This unidirectional flow of data from the branches to corporate office via controlling offices was a direct consequence of the transaction data lying distributed at the branches, regardless of the transaction processing system at the branch (manual, partially automated or fully automated).
It would be incorrect to assume that there was no operational BI in this architecture. Yes, it was unstructured, often incomplete, and highly person-dependent. In some ways, it was more relationship oriented than quite a few of CRM implementations of today. In a recent interview, MBN Rao, chairman and managing director of Canara Bank related an incident when he had passed an unsigned cheque drawn in favour of Bombay Electric Supply and Transport by a customer of his branch, after due diligence to find that he was a well-known physician in the locality. It was an excellent example of operational BI.
4. Business Intelligence in Banking and Financial Services
Retain and expand your client base, improve cross-selling opportunities, and increase customer profitability through a better understanding of behavior, needs, and preferences?
Detect and deter fraudulent activity such as money laundering and identity theft?
Address globalization issues?
Better manage the risk associated with investments, credit and lending, and consumer bankruptcies?
Increase efficiency of core business processes such as call center management, loan processing, and electronic trading?
Comply with industry regulations such as T+1 and the Bank Secrecy Act?
Utilize an industry standard like XBRL for a real-time, accurate, and single version of the truth?
Conclusion:
For banks to prosper in today’s complex business environments, specific information and knowledge about all operational details is required. The bank’s operations and processes have to be recorded and appropriately stored. This historical data has to be accessible for analysis and knowledge extraction.

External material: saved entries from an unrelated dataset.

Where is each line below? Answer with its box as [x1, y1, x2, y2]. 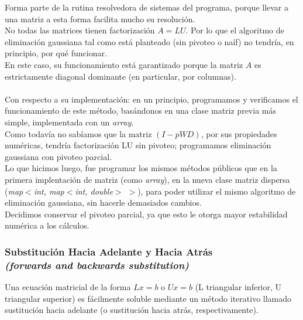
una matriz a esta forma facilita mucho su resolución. [5, 12, 195, 25]
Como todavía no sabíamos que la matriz [5, 127, 152, 139]
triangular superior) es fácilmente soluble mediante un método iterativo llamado [5, 292, 292, 304]
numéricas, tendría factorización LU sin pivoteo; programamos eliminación [5, 139, 271, 151]
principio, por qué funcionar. [5, 47, 107, 59]
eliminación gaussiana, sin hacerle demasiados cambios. [5, 196, 202, 209]
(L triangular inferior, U [195, 281, 282, 293]
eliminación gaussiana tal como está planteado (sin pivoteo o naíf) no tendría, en [5, 35, 294, 47]
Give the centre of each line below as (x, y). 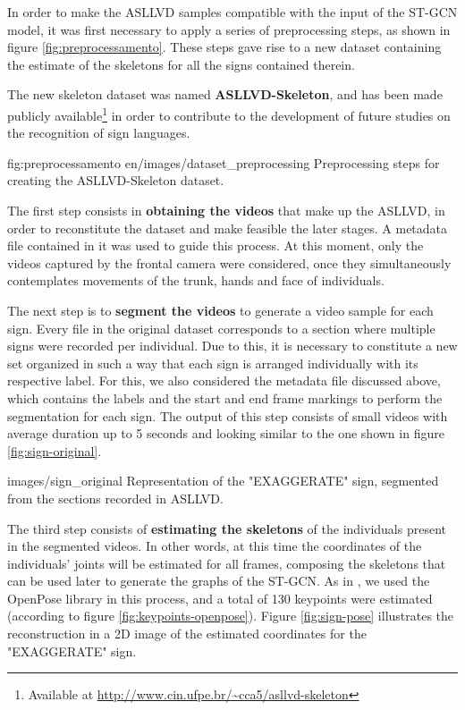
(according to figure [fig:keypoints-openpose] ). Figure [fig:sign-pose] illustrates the (231, 616)
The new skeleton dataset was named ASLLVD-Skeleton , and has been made (225, 94)
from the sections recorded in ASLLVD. (115, 498)
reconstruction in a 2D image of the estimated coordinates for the (187, 634)
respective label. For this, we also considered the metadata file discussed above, (224, 380)
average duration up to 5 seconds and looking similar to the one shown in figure (226, 433)
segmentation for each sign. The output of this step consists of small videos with (228, 415)
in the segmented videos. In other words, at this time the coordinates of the (215, 546)
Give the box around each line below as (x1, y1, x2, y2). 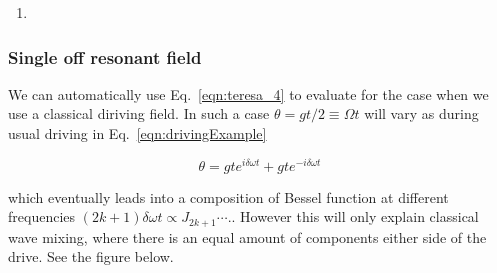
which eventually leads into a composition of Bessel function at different (8, 186, 449, 207)
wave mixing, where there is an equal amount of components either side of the (8, 226, 487, 247)
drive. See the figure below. (8, 246, 174, 267)
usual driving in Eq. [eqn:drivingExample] (8, 123, 267, 143)
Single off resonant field (8, 44, 202, 69)
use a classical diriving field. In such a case (8, 103, 270, 124)
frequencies (8, 206, 76, 227)
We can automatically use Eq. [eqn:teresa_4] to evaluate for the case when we (8, 83, 489, 104)
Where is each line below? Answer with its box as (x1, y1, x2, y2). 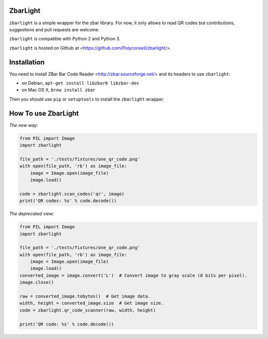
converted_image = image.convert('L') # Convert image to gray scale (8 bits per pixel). (19, 272, 248, 278)
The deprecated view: (9, 211, 54, 217)
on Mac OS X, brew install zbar (21, 87, 96, 93)
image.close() (19, 279, 54, 285)
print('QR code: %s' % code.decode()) (19, 321, 114, 327)
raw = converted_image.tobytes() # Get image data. (19, 293, 151, 299)
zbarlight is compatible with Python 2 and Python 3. (9, 36, 121, 42)
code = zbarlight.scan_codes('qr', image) (19, 191, 125, 197)
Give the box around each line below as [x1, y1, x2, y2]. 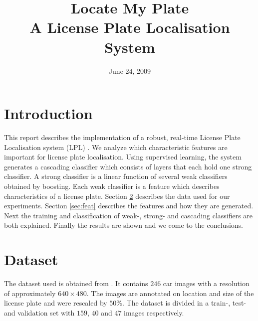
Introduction [4, 103, 93, 124]
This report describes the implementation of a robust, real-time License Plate [4, 132, 241, 143]
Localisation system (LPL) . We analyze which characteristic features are [4, 142, 228, 152]
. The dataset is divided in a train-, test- [122, 298, 247, 308]
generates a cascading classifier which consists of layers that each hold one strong [4, 161, 252, 171]
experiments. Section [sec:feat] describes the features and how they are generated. [4, 200, 254, 211]
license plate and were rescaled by [4, 298, 107, 308]
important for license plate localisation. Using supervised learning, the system [4, 152, 242, 162]
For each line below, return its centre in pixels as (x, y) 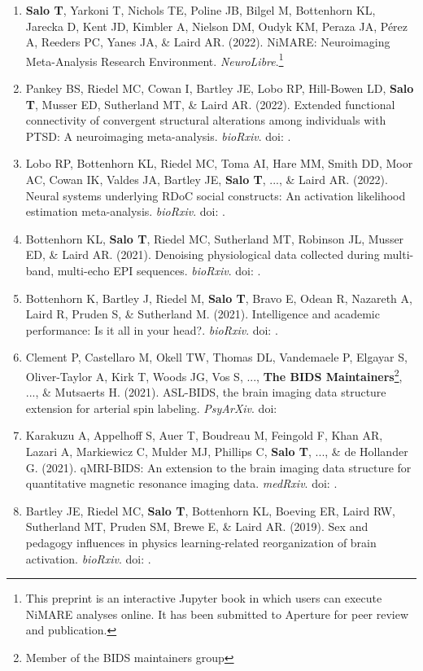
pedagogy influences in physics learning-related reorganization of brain (201, 542)
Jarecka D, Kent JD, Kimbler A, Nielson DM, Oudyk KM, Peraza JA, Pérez (217, 26)
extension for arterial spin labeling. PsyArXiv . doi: (151, 408)
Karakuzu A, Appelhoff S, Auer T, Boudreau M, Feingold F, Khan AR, (204, 435)
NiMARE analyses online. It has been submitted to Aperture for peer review (217, 614)
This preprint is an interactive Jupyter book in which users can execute (204, 598)
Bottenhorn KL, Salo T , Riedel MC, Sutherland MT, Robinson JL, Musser (215, 238)
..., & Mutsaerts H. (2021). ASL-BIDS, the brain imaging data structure (206, 392)
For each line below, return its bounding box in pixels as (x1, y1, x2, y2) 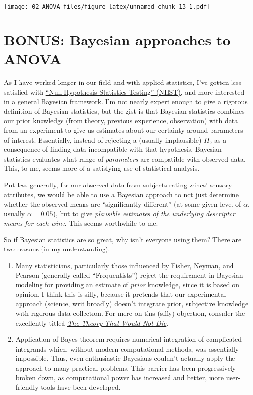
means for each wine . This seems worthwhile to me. (4, 218, 158, 228)
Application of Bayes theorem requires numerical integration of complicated (15, 334, 242, 344)
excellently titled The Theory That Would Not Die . (15, 317, 169, 328)
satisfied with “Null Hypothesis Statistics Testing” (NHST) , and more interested (4, 86, 245, 97)
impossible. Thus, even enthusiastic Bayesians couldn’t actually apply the (15, 353, 235, 363)
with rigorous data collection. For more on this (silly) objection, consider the (15, 308, 245, 318)
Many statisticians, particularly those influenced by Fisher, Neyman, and (15, 260, 234, 270)
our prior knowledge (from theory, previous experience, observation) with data (4, 115, 238, 125)
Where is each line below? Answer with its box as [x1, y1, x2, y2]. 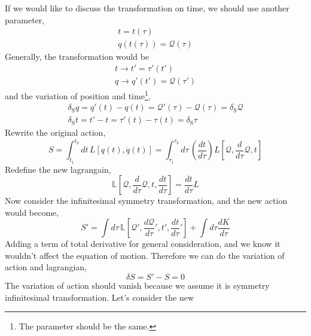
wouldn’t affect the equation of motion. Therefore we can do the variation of [5, 249, 285, 261]
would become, [5, 206, 59, 218]
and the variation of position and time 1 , [5, 87, 151, 102]
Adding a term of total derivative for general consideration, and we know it [5, 237, 280, 250]
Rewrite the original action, [5, 126, 106, 139]
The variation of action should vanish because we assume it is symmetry [5, 279, 270, 292]
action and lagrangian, [5, 261, 87, 273]
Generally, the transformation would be [5, 50, 150, 63]
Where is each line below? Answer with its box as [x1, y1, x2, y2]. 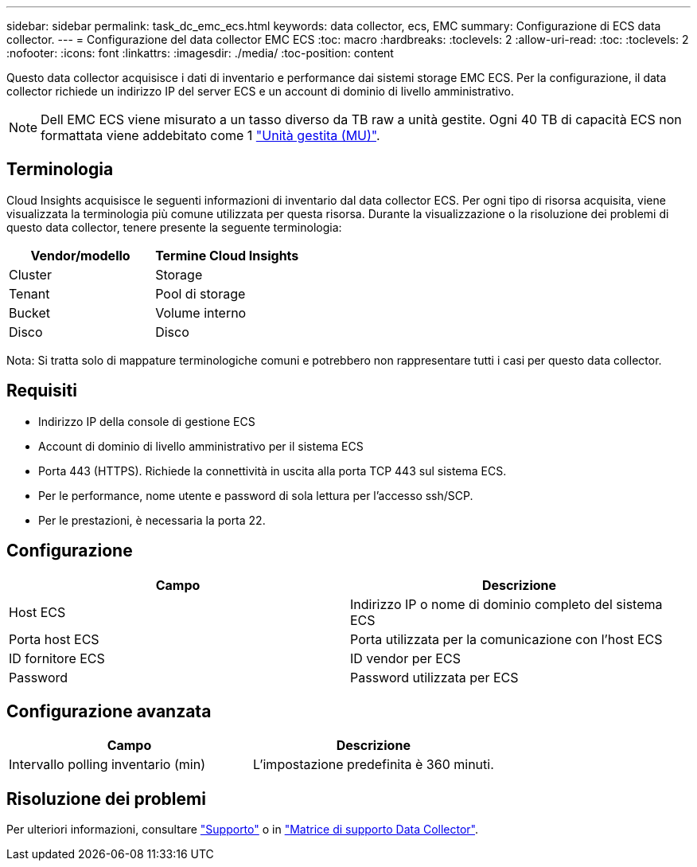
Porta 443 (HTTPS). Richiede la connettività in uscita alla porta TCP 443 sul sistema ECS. [38, 463, 507, 478]
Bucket [9, 304, 51, 321]
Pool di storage [155, 285, 246, 302]
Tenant [9, 285, 50, 302]
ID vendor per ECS [350, 650, 461, 666]
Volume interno [155, 304, 247, 321]
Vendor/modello [30, 247, 130, 264]
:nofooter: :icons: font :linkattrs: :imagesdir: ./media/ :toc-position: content [6, 46, 394, 60]
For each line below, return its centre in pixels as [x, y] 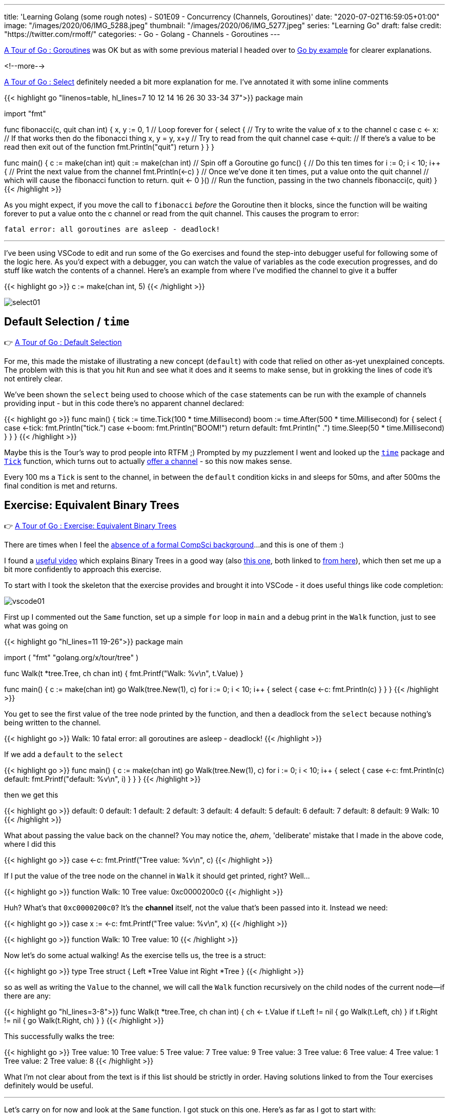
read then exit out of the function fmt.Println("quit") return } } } [109, 147]
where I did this [30, 844]
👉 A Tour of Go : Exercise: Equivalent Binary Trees [90, 525]
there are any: [27, 995]
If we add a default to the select [64, 754]
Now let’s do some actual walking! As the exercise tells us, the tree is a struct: [135, 955]
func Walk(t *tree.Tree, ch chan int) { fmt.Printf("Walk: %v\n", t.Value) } [124, 673]
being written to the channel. [53, 722]
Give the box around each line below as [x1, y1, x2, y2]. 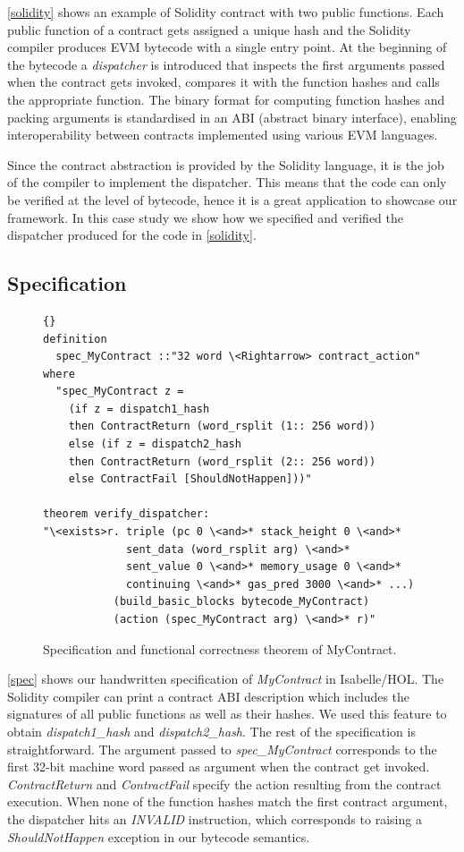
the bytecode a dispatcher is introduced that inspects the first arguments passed [7, 55, 445, 73]
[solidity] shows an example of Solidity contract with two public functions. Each [7, 3, 444, 21]
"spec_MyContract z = [55, 385, 184, 398]
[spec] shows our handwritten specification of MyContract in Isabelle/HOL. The [7, 669, 444, 688]
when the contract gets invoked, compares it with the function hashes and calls [7, 72, 440, 91]
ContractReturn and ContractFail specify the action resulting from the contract [7, 774, 442, 793]
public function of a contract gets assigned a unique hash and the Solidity [7, 20, 411, 38]
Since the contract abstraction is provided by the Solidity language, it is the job [7, 155, 444, 174]
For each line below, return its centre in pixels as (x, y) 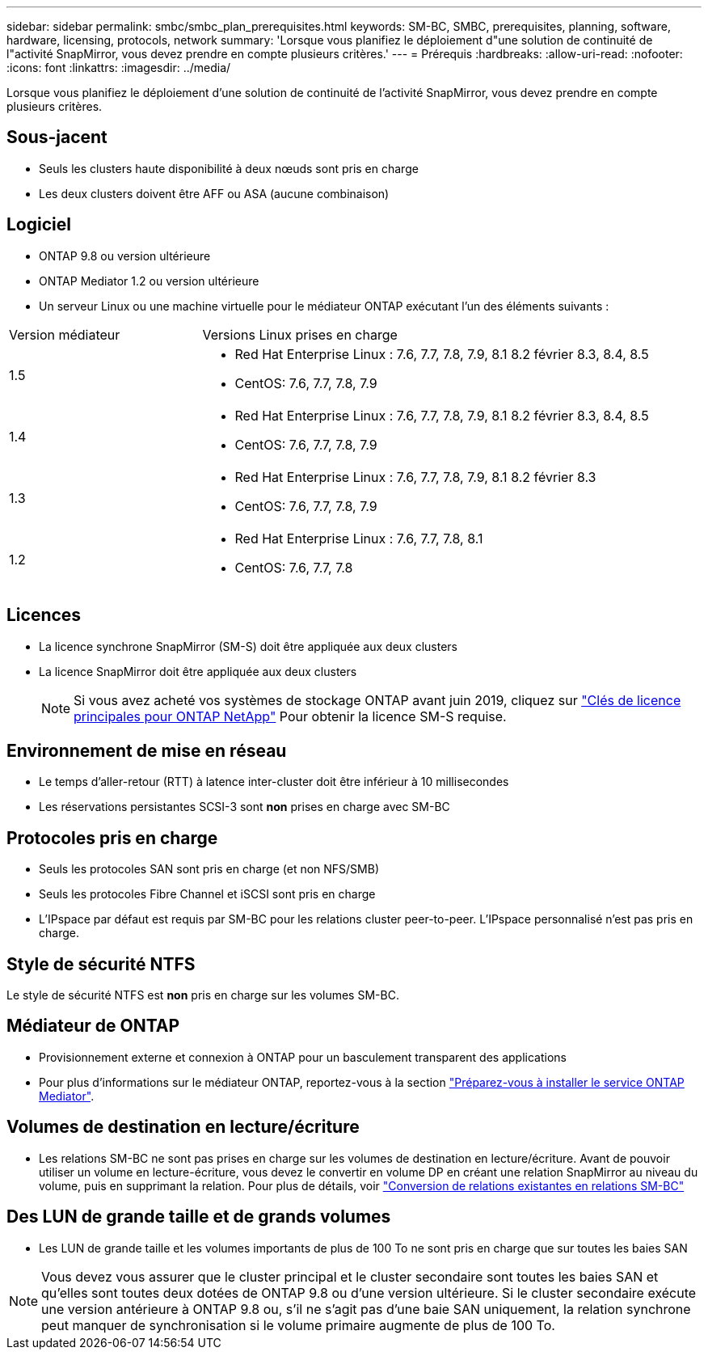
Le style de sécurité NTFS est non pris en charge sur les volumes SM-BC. (203, 995)
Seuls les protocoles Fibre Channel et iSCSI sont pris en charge (207, 894)
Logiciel (39, 225)
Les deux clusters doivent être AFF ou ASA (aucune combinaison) (214, 193)
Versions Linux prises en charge (300, 334)
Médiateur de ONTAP (93, 1026)
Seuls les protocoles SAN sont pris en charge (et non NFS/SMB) (209, 869)
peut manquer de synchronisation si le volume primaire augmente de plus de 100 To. (298, 1325)
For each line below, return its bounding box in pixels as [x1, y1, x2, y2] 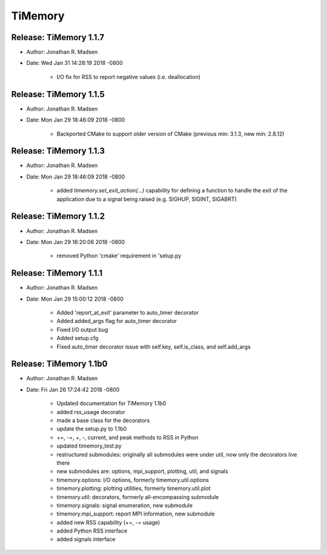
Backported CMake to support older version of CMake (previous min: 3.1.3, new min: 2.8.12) [56, 130, 285, 137]
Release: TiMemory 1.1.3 [11, 146, 105, 156]
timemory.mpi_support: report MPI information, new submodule [56, 510, 215, 517]
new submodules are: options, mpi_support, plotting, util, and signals [56, 468, 228, 475]
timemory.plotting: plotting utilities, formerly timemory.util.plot [56, 485, 211, 492]
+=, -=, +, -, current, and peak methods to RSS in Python [56, 434, 199, 441]
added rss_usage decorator [56, 408, 125, 415]
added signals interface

The solution is to create data warehouses and extract knowledge from the data using BI technology. BI can leverage tactical and strategic decision making based on the vast amount of data that is gathered inside bank’s systems. The KBFs in banking are categorised as being customer and risk related. This customer related data and BI is exploited in all possible ways to augment a bank’s sales. The risk data warehouse and BI techniques are the foundation for risk management and regulatory compliances such as Basel II accord. Finally, we presented a review of typical BI techniques and their applications in the banking industry that points to a conclusion that the exploitation of BI in banking is on an upward trend and that more and more data warehousing and business intelligence applications are expected to be implemented in the future at all levels of banking operations.
References/Sources:
Operational Business Intelligence in Banking- Special Report November 2007-Hari Misra, Editor-in-Chief, Finsight Media
Review Of Business Intelligence Approaches To Key Business Factors In Banking Goran Radonić, Croatian Institute of Technology, Katarina Ćurko, University of Zagreb
Bonding BI with banking-Network Magazine-May 2006-Munish Mittal
TDWI’s Facets of Business Intelligence – BI Best Practices for real ROI-Sanjay Mehta, CEO, MAIA Intelligence Pvt. Ltd.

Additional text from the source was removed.